We have an issue with Couchbase replication, and are now wondering if our expectations are perhaps a bit off.
The part of our stack that is relevant include the following pieces:
- Couchbase - version 5.0.x Community edition, clustered
- Kafka Connect with the Couchbase Source connector
- Our application
The flow of data and logic here follows the following pattern:
- Data comes into Couchbase - documents being written
- Kafka Connect Couchbase source connector picks of changes and writes events to a topic in Kafka
- Our application sees the events in the Kafka topic and starts reading from Couchbase
Our setup normally consists of a single Couchbase cluster in a single data center, and this have been working fine for a long time now. However, as of late one of our clients have been wanting to expanding into a secondary data center.
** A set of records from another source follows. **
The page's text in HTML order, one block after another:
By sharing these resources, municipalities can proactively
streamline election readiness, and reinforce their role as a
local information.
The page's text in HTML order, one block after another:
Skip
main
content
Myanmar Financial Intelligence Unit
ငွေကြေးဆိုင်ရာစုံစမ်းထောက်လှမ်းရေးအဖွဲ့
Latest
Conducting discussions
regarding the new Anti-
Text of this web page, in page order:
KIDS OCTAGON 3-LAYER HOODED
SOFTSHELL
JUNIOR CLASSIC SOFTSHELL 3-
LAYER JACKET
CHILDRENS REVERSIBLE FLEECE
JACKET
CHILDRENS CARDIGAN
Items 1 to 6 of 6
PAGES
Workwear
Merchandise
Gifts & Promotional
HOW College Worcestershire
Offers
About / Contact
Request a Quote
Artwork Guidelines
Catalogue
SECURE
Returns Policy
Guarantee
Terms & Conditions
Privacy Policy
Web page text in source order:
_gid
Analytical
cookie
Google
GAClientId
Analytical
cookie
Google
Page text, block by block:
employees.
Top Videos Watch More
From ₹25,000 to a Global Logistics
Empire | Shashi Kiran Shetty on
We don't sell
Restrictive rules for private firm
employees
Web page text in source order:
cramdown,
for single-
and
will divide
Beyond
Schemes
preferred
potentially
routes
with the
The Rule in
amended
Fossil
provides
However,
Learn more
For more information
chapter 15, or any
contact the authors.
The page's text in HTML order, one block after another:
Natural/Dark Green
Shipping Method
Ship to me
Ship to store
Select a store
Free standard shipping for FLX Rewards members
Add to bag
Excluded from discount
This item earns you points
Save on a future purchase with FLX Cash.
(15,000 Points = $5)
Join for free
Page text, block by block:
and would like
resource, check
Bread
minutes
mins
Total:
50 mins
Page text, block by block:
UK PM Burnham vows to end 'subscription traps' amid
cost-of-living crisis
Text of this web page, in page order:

The first thought was to let Couchbase handle all the replication since everything else in the setup is actually derived in one way or another from Couchbase data (more or less). We set this up using uni-directional replication (master -> slave).
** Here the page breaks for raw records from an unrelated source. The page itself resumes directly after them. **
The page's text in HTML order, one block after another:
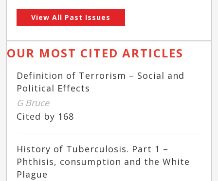
View All Past Issues
OUR MOST CITED ARTICLES
Definition of Terrorism – Social and
Political Effects
G Bruce
Cited by 168
History of Tuberculosis. Part 1 –
Phthisis, consumption and the White
Plague
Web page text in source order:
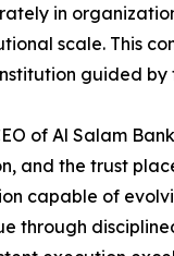
in
scale. This
guided by
of Al Salam
the trust
capable of
through
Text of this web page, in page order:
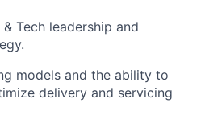
Tech leadership and
models and the ability to
delivery and servicing
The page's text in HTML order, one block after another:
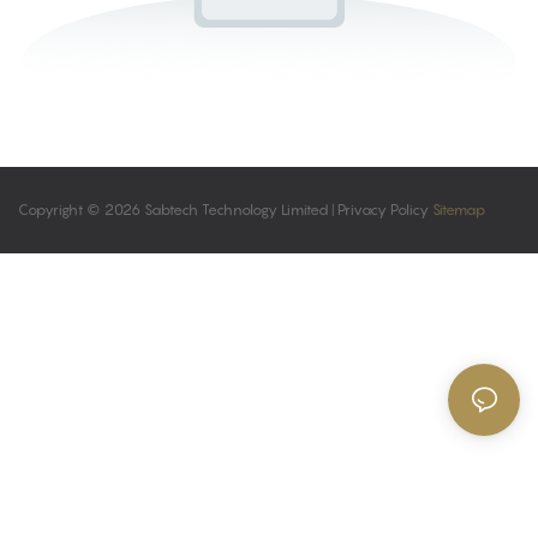
Copyright © 2026 Sabtech Technology Limited | Privacy Policy Sitemap
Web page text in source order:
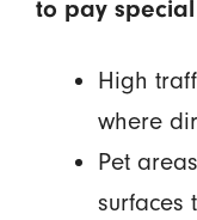
to pay
High
where
Pet
surfaces
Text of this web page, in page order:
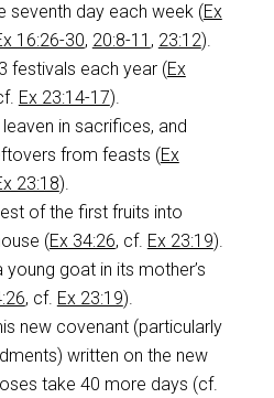
seventh day each week (Ex
16:26-30, 20:8-11 , 23:12).
festivals each year (Ex
Ex 23:14-17).
in sacrifices, and
from feasts (Ex
23:18).
of the first fruits into
(Ex 34:26, cf. Ex 23:19).
young goat in its mother’s
, cf. Ex 23:19).
new covenant (particularly
written on the new
take 40 more days (cf.
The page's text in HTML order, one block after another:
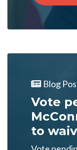
Blog
Vote
to
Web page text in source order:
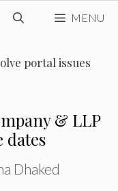
MENU
portal issues
& LLP
dates
Dhaked
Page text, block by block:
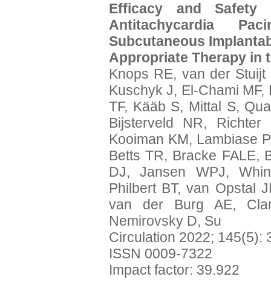
Efficacy and Safety
Antitachycardia
Subcutaneous
Appropriate Therapy in
Knops RE, van der
Kuschyk J, El-Chami
TF, Kääb S, Mittal S,
Bijsterveld NR,
Kooiman KM, Lambiase
Betts TR, Bracke FALE,
DJ, Jansen WPJ,
Philbert BT, van Opstal
van der Burg AE,
Nemirovsky D, Su
Circulation 2022; 145(5):
ISSN 0009-7322
Impact factor: 39.922
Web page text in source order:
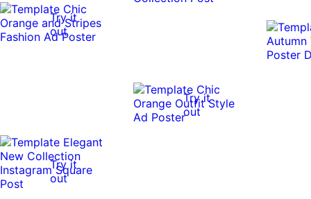
Try it
out
Try it
out
Try it
out

What we have been experiencing however is that while we do get the events in the slave cluster as we would expect, the order is not the same as in the master cluster. I can’t be sure whether this means the documents in Couchbase are written in this order or whether the issue lies with the source connector and the events, but I’m guessing Couchbase actually replicates vbucket by vbucket separately, and thus this is actually “expected” behaviour.
It’s a bit hard to find exact details on how Couchbase replication (at least in the main documentation) works, but that might be because as users we are not supposed to care about the details.
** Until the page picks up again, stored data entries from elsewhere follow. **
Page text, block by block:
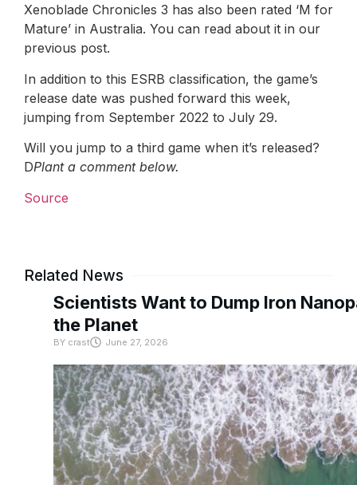
Xenoblade Chronicles 3 has also been rated ‘M for
Mature’ in Australia. You can read about it in our
previous post.
In addition to this ESRB classification, the game’s
release date was pushed forward this week,
jumping from September 2022 to July 29.
Will you jump to a third game when it’s released?
DPlant a comment below.
Source
Related News
Scientists Want to Dump Iron
the Planet
BYcrast June 27, 2026
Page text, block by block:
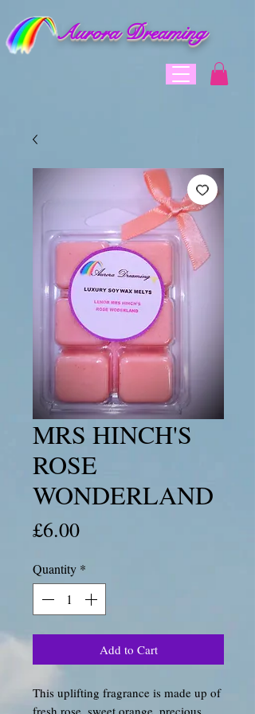
Aurora Dreaming
MRS HINCH'S
ROSE
WONDERLAND
£6.00Price
Quantity *
Add to Cart
This uplifting fragrance is made up of
fresh rose, sweet orange, precious
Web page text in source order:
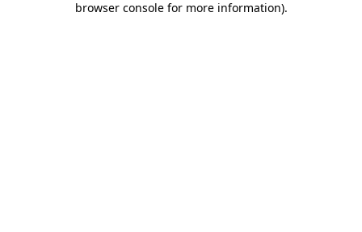
browser console for more information).
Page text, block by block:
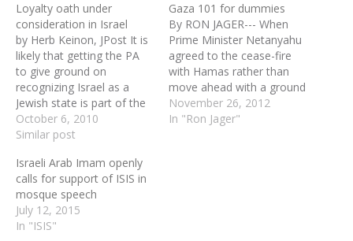
Loyalty oath under
consideration in Israel
by Herb Keinon, JPost It is
likely that getting the PA
to give ground on
recognizing Israel as a
Jewish state is part of the
formula being discussed
between Israel and the US
get an extension of some
sort of the recently
expired settlement
moratorium. The…
October 6, 2010
Similar post
Gaza 101 for dummies
By RON JAGER--- When
Prime Minister Netanyahu
agreed to the cease-fire
with Hamas rather than
move ahead with a ground
invasion of the Gaza Strip,
sticking to the modest
November 26, 2012
In "Ron Jager"
Israeli Arab Imam openly
calls for support of ISIS in
mosque speech
July 12, 2015
In "ISIS"
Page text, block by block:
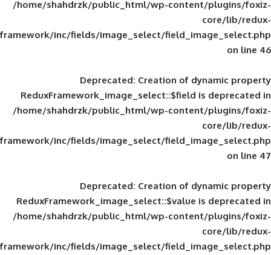
/home/shahdrzk/public_html/wp-
framework/inc/fields/image_select/
Deprecated: Creation of
ReduxFramework_image_select::$field
/home/shahdrzk/public_html/wp-
framework/inc/fields/image_select/
Deprecated: Creation of
ReduxFramework_image_select::$value
/home/shahdrzk/public_html/wp-
framework/inc/fields/image_select/
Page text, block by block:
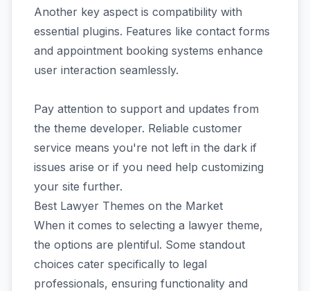
Another key aspect is compatibility with
essential plugins. Features like contact forms
and appointment booking systems enhance
user interaction seamlessly.
Pay attention to support and updates from
the theme developer. Reliable customer
service means you're not left in the dark if
issues arise or if you need help customizing
your site further.
Best Lawyer Themes on the Market
When it comes to selecting a lawyer theme,
the options are plentiful. Some standout
choices cater specifically to legal
professionals, ensuring functionality and
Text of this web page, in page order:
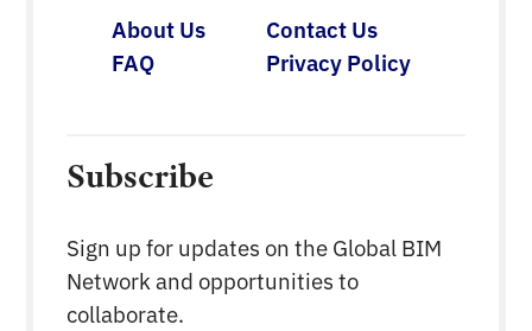
About Us
Contact Us
FAQ
Privacy Policy
Subscribe
Sign up for updates on the Global BIM
Network and opportunities to
collaborate.
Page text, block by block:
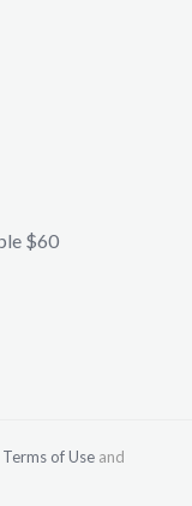
$60
Terms of Use and
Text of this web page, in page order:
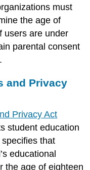
must
the age of
users are under
parental consent
and Privacy
Privacy Act
student education
that
educational
the age of eighteen
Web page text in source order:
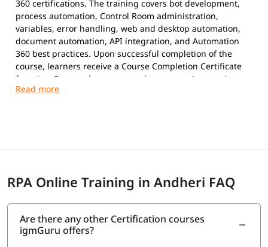
360 certifications. The training covers bot development,
process automation, Control Room administration,
variables, error handling, web and desktop automation,
document automation, API integration, and Automation
360 best practices. Upon successful completion of the
course, learners receive a Course Completion Certificate
from igmGuru and are prepared to pursue Automation
Anywhere certifications.
Supported Certifications:
Automation Anywhere Certified Advanced
Question Types:Multiple Choice
Exam Delivery:
RPA Online Training in Andheri FAQ
Are there any other Certification courses
igmGuru offers?
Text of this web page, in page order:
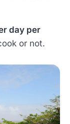
day per
or not.
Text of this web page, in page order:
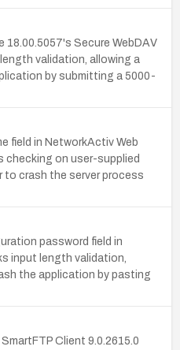
18.00.5057's Secure WebDAV
validation, allowing a
by submitting a 5000-
field in NetworkActiv Web
checking on user-supplied
crash the server process
password field in
input length validation,
the application by pasting
Client 9.0.2615.0
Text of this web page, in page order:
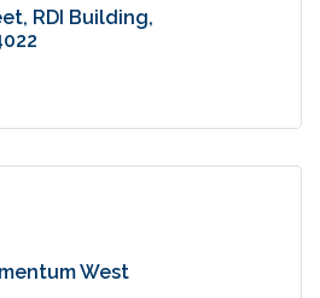
RDI Building
West
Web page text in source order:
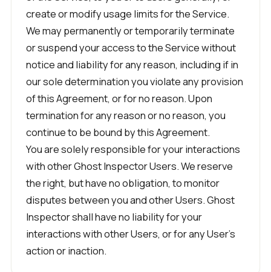
create or modify usage limits for the Service.
We may permanently or temporarily terminate
or suspend your access to the Service without
notice and liability for any reason, including if in
our sole determination you violate any provision
of this Agreement, or for no reason. Upon
termination for any reason or no reason, you
continue to be bound by this Agreement.
You are solely responsible for your interactions
with other Ghost Inspector Users. We reserve
the right, but have no obligation, to monitor
disputes between you and other Users. Ghost
Inspector shall have no liability for your
interactions with other Users, or for any User’s
action or inaction.
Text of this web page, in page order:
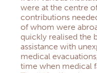
were at the centre
contributions
of whom were
quickly realised the
assistance with
medical
time when medical
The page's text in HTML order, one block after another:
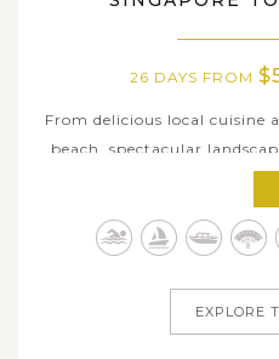
26 DAYS FROM
From delicious local cuisine
beach, spectacular
day holiday will let you
best-kept secrets. By
EXPLORE

Now, our application doesn’t exactly depend on the order of events, but there are some dependencies between documents in Couchbase. Meaning one single logical entity consists of 3 separate documents. In this case, what seems to be happening is that one of the documents (the one triggering the Kafka event the application cares about) is written in Couchbase and the resulting event seems to reach the application before the other documents are replicated.
What is the semantics for Couchbase replication? I realize we probably shouldn’t depend on a certain replication order always being true, and we can certainly handle this case with fallbacks and retries, but if there is something intrinsically incorrect in our understanding of Couchbase replication that makes this kind of behaviour unfeasible, we certainly need to educate ourselves. Also, what kind of “lag” / latency can we realistically expect in an otherwise fully working and connected environment?
If the issue here lies with the replication being done on a vbucket level, I guess the only real solution is to either fallback / retry until the document do exist or to make sure all linked documents are hashed in the same bucket?
Thanks in advance for any pointers or tips!